Al-Idrisi looked away down empty corridors toward jewel-crusted windows, their red velvet curtains dulled by age. His eyes roamed the wooden doors engraved with Qur’anic calligraphy, now warped by sea air.
“If I had someone to come home to,” al-Idrisi said quietly, “I would go too.” He gently shut the box he held, releasing loops of dust and cobwebs. “I will await your return.”
RAWIYA AND KHALDUN mounted their horses and descended the hill. The rain stopped, the thunderheads lumbering off over the cliffs of Jebel Musa. Bauza flicked his mane and swung his neck, breaking up clouds of sparrows. It was as though being back in Ceuta again had returned some of his youth to him. Though it had finally come to pass that Bauza had grown old while Rawiya was still young, she took comfort in the thought that he would soon be, at long last, home.
They rode out along the coastal road toward red-tinged Gibraltar until night had nearly fallen. The rocky coast yielded to mountains of red clay and pines hugged by low clouds. Everything was hushed.
Colorful houses in the distance marked the approach to the village of Benzú. Rawiya sat back in her saddle and ran her fingers over the thirty-three wooden beads of her mother’s misbaha. The closer she drew to her mother’s house, the more deeply sadness and guilt burrowed into the center of her.
“My mother has had no news of me for years,” Rawiya said. “She must think I am dead. Why did I lie to her about my trip to the market in Fes? I should have told her of my plans. I never knew so much would happen, that my journey would take me so far away for so long.”
“You were still a child,” Khaldun said. “You are grown now, a w
arrior. Everything has changed.”
Rawiya patted Bauza’s neck. He picked up his pace as they approached the familiar hill that led to her mother’s house. Breathing deep of the salt air, Rawiya gave Khaldun a sly grin. “Not everything.”
She laughed and urged Bauza on. Though he had grown old in the years they had spent in Palermo, he had more strength left in him than some foals. “Yalla, dear friend,” she whispered in his ear. “Let’s run this hill one last time.”
Bauza raced down the familiar road, pounding the earth with his hooves. Khaldun followed her, laughing. They galloped into the village nestled at the foot of the mountains until Bauza came to a stop in front of a tiny stone and plaster house, its front walk shaded by a fig tree.
Rawiya lowered herself from the saddle, feeding Bauza a bit of date sugar from her pocket. The village houses faced Gibraltar, looking out over the olive grove. She gazed up at the first stars appearing and then out at the bay, empty of ships.
Khaldun dismounted and tied his horse to the fig tree. “Is this the place?” When Rawiya said nothing, he came over to her. “What’s wrong?”
“I tried to do only good.” A sea breeze ruffled her red turban and billowed her sirwal. “But it leaves so much mending to be done.”
“We rarely know,” Khaldun said, “when we try to do good, if the outcomes of our actions will actually be good.” He laughed to himself. “Perhaps God plans it that way, to teach us that the planning is best left to him.”
The first constellations waggled their heads like shy children.
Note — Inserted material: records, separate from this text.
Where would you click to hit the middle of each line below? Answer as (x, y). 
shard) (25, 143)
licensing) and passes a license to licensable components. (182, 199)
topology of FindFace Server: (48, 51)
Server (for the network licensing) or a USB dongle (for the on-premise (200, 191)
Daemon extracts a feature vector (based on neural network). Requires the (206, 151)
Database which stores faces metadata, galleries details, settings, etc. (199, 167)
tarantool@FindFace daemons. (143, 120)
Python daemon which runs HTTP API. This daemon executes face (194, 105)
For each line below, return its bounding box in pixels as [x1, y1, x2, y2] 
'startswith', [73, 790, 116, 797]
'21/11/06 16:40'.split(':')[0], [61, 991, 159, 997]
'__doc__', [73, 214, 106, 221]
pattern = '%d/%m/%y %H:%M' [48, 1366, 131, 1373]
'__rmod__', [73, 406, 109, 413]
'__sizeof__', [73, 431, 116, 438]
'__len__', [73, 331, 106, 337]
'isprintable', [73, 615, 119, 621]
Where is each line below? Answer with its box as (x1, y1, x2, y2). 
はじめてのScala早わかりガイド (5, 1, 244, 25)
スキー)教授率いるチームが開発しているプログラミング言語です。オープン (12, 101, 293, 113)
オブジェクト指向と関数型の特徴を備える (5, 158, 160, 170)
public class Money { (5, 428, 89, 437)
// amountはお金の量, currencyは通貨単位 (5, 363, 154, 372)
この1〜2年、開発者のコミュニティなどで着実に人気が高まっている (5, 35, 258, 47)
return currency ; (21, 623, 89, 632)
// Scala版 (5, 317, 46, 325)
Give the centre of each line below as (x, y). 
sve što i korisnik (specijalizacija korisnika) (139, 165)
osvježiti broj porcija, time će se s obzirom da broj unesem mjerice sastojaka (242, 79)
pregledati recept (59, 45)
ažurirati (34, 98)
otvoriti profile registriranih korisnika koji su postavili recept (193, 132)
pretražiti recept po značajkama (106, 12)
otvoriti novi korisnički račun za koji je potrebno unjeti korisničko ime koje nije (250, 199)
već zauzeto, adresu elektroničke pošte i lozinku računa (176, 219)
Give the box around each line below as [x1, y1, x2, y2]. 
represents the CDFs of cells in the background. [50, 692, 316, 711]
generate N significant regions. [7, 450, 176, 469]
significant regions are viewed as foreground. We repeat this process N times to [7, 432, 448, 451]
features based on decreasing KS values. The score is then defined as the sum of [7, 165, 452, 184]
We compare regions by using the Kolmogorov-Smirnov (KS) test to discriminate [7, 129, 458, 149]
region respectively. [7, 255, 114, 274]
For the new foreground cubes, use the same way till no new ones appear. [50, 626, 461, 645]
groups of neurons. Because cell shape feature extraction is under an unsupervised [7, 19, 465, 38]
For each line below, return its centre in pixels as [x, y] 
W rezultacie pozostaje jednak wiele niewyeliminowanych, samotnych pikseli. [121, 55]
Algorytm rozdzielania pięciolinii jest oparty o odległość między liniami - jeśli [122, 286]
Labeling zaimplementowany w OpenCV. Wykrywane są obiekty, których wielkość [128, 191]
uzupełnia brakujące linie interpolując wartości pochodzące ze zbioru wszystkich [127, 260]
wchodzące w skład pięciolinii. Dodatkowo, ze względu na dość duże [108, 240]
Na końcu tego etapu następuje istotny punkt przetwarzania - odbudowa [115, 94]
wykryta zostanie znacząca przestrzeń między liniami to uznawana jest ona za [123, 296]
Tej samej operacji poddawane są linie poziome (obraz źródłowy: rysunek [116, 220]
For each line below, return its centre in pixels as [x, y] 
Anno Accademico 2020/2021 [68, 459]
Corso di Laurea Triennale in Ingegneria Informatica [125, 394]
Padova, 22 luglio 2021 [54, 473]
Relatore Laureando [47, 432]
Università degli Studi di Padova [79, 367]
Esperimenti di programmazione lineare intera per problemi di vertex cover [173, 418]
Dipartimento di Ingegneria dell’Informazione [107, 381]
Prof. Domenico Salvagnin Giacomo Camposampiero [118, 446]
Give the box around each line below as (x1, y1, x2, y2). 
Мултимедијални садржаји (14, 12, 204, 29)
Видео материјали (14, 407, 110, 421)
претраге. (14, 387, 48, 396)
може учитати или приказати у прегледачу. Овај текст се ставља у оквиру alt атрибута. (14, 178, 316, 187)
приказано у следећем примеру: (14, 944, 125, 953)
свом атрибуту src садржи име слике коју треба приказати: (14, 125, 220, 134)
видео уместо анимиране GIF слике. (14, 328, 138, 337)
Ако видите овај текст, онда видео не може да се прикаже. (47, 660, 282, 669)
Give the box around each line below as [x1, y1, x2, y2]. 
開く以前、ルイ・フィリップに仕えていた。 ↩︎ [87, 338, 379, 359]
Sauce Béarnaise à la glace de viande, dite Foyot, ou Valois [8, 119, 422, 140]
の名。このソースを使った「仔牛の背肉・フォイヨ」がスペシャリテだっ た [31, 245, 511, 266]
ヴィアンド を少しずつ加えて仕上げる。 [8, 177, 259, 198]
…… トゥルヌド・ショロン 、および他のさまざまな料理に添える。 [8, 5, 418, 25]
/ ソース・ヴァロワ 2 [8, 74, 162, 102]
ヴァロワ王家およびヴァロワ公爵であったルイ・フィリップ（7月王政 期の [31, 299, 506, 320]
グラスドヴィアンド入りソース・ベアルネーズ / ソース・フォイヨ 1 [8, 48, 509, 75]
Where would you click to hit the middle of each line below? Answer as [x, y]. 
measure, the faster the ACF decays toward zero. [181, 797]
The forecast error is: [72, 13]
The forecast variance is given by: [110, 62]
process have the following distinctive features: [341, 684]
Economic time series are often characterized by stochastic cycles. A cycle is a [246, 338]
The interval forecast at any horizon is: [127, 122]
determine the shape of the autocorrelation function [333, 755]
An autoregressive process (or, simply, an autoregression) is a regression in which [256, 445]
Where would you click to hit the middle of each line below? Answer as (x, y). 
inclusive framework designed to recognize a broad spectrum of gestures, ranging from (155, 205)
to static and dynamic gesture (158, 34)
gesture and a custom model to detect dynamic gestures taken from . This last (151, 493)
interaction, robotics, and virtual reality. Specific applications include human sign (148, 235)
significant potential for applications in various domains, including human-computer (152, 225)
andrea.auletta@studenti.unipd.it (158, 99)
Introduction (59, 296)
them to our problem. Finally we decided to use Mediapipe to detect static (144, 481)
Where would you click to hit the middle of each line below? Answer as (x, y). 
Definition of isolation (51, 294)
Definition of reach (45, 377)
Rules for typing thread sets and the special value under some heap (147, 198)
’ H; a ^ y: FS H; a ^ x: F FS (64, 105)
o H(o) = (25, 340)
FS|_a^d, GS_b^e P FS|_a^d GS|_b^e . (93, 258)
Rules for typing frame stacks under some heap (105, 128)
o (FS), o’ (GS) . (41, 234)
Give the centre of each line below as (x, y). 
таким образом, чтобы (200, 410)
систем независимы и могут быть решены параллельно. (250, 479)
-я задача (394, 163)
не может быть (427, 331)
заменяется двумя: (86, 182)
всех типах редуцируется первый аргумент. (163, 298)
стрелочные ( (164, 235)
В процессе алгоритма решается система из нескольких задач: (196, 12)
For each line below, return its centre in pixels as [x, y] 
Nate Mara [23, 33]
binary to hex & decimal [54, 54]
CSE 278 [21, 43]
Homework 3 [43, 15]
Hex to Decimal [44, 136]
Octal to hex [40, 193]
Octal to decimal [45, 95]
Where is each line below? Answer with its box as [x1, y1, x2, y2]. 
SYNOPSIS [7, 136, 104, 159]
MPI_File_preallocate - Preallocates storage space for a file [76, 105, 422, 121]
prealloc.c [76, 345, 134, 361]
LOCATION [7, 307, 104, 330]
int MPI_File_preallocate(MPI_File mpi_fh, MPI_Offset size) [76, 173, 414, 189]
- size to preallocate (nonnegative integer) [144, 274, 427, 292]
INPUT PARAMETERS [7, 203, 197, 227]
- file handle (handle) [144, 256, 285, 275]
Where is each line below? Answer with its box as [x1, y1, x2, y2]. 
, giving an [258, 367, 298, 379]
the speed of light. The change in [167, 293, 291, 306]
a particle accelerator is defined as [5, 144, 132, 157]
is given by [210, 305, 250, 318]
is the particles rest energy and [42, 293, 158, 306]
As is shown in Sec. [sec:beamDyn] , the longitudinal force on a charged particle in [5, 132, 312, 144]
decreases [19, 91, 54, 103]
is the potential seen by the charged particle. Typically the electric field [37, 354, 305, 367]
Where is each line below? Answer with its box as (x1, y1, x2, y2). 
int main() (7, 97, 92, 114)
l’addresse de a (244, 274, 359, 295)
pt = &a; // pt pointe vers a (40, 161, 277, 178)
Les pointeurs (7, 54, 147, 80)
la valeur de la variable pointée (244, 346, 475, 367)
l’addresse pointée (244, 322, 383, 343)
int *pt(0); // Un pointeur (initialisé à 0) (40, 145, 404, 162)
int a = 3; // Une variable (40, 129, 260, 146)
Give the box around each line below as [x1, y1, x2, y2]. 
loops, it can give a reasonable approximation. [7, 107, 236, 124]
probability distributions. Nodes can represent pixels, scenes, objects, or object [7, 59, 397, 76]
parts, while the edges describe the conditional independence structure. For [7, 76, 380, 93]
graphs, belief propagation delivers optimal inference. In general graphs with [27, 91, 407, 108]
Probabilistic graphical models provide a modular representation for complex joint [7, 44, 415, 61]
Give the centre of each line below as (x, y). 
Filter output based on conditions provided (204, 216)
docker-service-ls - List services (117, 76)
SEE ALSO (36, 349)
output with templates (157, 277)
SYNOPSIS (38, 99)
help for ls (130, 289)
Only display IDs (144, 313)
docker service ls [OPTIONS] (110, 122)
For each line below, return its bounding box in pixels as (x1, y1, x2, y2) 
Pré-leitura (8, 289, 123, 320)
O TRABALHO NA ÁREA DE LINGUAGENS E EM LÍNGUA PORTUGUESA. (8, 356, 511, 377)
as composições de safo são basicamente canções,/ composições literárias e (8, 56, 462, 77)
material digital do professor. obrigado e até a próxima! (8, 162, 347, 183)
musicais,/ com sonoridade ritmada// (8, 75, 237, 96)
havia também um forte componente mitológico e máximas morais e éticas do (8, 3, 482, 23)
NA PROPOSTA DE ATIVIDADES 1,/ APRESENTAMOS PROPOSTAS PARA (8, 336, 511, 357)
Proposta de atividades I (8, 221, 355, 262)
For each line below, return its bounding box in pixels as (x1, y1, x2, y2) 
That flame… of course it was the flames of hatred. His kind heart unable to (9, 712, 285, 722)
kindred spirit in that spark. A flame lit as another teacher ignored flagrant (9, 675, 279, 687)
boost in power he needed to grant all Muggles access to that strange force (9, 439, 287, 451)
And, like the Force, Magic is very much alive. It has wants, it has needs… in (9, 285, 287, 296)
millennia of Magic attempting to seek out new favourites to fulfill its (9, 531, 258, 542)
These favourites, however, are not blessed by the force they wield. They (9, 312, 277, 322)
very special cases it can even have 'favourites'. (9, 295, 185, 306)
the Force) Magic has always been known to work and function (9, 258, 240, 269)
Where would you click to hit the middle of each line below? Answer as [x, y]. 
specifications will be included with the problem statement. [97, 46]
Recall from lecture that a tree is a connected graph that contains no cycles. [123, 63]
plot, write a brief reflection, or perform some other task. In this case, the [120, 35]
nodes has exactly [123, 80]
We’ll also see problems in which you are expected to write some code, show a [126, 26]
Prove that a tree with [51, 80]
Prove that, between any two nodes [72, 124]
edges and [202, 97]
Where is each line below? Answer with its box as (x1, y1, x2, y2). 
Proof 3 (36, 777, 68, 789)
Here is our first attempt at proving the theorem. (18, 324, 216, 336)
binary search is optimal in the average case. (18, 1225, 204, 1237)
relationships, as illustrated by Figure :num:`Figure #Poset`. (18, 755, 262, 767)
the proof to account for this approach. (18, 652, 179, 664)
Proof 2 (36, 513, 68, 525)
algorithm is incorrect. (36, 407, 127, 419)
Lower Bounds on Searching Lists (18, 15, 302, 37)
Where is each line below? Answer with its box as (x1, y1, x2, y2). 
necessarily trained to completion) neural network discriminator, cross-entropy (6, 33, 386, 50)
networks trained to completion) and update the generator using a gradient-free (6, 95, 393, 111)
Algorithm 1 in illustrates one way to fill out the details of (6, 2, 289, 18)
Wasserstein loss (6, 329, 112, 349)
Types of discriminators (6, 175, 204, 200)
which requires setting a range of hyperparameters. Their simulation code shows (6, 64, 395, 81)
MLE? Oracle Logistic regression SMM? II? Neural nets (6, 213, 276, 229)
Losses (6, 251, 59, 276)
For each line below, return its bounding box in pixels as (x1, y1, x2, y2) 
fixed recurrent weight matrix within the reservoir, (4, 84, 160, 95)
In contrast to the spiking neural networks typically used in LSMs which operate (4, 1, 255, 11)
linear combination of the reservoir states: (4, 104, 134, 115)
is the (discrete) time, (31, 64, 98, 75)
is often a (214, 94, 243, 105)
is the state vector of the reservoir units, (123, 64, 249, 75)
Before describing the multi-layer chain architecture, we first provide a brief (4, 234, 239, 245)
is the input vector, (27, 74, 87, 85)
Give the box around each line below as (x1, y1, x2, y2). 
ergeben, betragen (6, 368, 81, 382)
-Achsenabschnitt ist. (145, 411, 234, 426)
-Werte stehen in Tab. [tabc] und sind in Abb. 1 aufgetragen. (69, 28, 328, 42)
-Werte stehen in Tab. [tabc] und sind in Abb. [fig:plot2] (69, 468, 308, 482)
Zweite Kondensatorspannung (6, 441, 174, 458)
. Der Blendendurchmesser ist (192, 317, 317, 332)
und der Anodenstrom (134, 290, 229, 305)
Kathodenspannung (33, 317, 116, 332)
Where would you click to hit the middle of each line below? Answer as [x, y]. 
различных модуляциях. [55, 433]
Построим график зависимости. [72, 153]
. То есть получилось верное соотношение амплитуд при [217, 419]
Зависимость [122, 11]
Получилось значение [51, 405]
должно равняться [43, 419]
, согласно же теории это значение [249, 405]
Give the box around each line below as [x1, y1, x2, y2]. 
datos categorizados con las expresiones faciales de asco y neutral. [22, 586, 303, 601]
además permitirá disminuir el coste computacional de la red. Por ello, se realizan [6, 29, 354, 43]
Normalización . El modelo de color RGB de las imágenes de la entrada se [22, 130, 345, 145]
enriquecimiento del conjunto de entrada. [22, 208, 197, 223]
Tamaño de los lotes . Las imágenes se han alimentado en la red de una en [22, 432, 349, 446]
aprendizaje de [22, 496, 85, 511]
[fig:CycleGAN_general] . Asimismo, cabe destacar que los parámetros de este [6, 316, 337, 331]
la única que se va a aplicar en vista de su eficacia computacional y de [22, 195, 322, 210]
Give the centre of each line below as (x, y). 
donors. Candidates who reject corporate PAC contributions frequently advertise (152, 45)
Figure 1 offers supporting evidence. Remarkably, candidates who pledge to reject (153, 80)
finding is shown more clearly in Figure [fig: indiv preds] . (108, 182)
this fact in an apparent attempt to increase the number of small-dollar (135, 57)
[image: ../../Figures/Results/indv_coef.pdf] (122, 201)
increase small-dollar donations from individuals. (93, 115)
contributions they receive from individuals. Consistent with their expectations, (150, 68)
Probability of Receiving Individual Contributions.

Rawiya patted Bauza’s neck. “The calves are still turning the gristmill,” she said.
Khaldun lifted his hand. “And whatever men do, they will go on turning it, and always, always, the broken world goes on.”
“We should go in.” Rawiya glanced at the red tile roof, the gnarled fig. She let out her breath. “It’s so strange to see things the same. My mother once visited Fes as a child, when my grandfather sold olives in the market. She never forgot.” She ran her fingers over the cracked wooden door. “She understood more than I knew.”